▸ Required work
Set the material down again exactly, line by line, skipping each picture.

══ Given data ══

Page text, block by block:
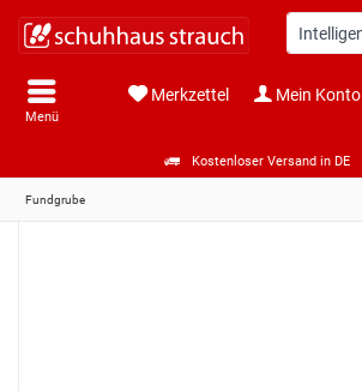
Kostenloser Versand in DE
Menü
Merkzettel Mein Konto
Fundgrube
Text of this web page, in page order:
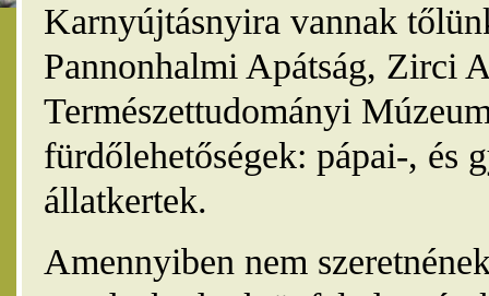
Karnyújtásnyira vannak
Pannonhalmi Apátság, Zirci
Természettudományi
fürdőlehetőségek: pápai-, és
állatkertek.
Amennyiben nem
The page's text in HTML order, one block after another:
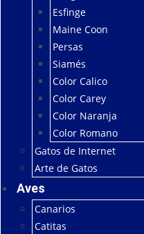
Esfinge
Maine Coon
Persas
Siamés
Color Calico
Color Carey
Color Naranja
Color Romano
Gatos de Internet
Arte de Gatos
Aves
Canarios
Catitas
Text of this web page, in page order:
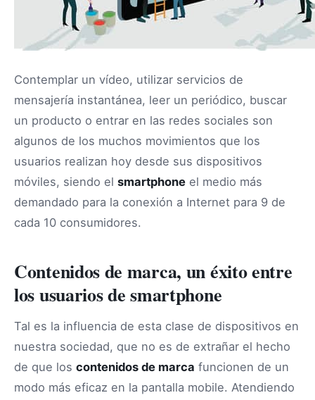
Contemplar un vídeo, utilizar servicios de
mensajería instantánea, leer un periódico, buscar
un producto o entrar en las redes sociales son
algunos de los muchos movimientos que los
usuarios realizan hoy desde sus dispositivos
móviles, siendo el smartphone el medio más
demandado para la conexión a Internet para 9 de
cada 10 consumidores.
Contenidos de marca, un éxito entre
los usuarios de smartphone
Tal es la influencia de esta clase de dispositivos en
nuestra sociedad, que no es de extrañar el hecho
de que los contenidos de marca funcionen de un
modo más eficaz en la pantalla mobile. Atendiendo
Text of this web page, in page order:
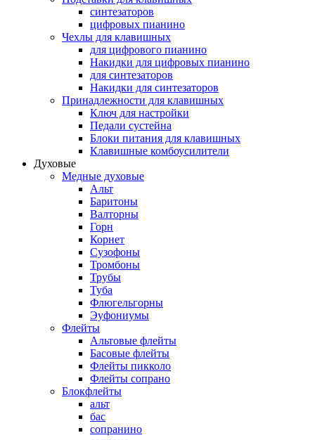
синтезаторов
цифровых пианино
Чехлы для клавишных
для цифрового пианино
Накидки для цифровых пианино
для синтезаторов
Накидки для синтезаторов
Принадлежности для клавишных
Ключ для настройки
Педали сустейна
Блоки питания для клавишных
Клавишные комбоусилители
Духовые
Медные духовые
Альт
Баритоны
Валторны
Горн
Корнет
Сузофоны
Тромбоны
Трубы
Туба
Флюгельгорны
Эуфониумы
Флейты
Альтовые флейты
Басовые флейты
Флейты пикколо
Флейты сопрано
Блокфлейты
альт
бас
сопранино

═══

▸ Response
Page text, block by block:
Kostenloser Versand in DE
Menü
Merkzettel Mein Konto
Fundgrube
Text of this web page, in page order:
Karnyújtásnyira vannak
Pannonhalmi Apátság, Zirci
Természettudományi
fürdőlehetőségek: pápai-, és
állatkertek.
Amennyiben nem
The page's text in HTML order, one block after another:
Esfinge
Maine Coon
Persas
Siamés
Color Calico
Color Carey
Color Naranja
Color Romano
Gatos de Internet
Arte de Gatos
Aves
Canarios
Catitas
Text of this web page, in page order:
Contemplar un vídeo, utilizar servicios de
mensajería instantánea, leer un periódico, buscar
un producto o entrar en las redes sociales son
algunos de los muchos movimientos que los
usuarios realizan hoy desde sus dispositivos
móviles, siendo el smartphone el medio más
demandado para la conexión a Internet para 9 de
cada 10 consumidores.
Contenidos de marca, un éxito entre
los usuarios de smartphone
Tal es la influencia de esta clase de dispositivos en
nuestra sociedad, que no es de extrañar el hecho
de que los contenidos de marca funcionen de un
modo más eficaz en la pantalla mobile. Atendiendo
Text of this web page, in page order:
синтезаторов
цифровых пианино
Чехлы для клавишных
для цифрового пианино
Накидки для цифровых пианино
для синтезаторов
Накидки для синтезаторов
Принадлежности для клавишных
Ключ для настройки
Педали сустейна
Блоки питания для клавишных
Клавишные комбоусилители
Духовые
Медные духовые
Альт
Баритоны
Валторны
Горн
Корнет
Сузофоны
Тромбоны
Трубы
Туба
Флюгельгорны
Эуфониумы
Флейты
Альтовые флейты
Басовые флейты
Флейты пикколо
Флейты сопрано
Блокфлейты
альт
бас
сопранино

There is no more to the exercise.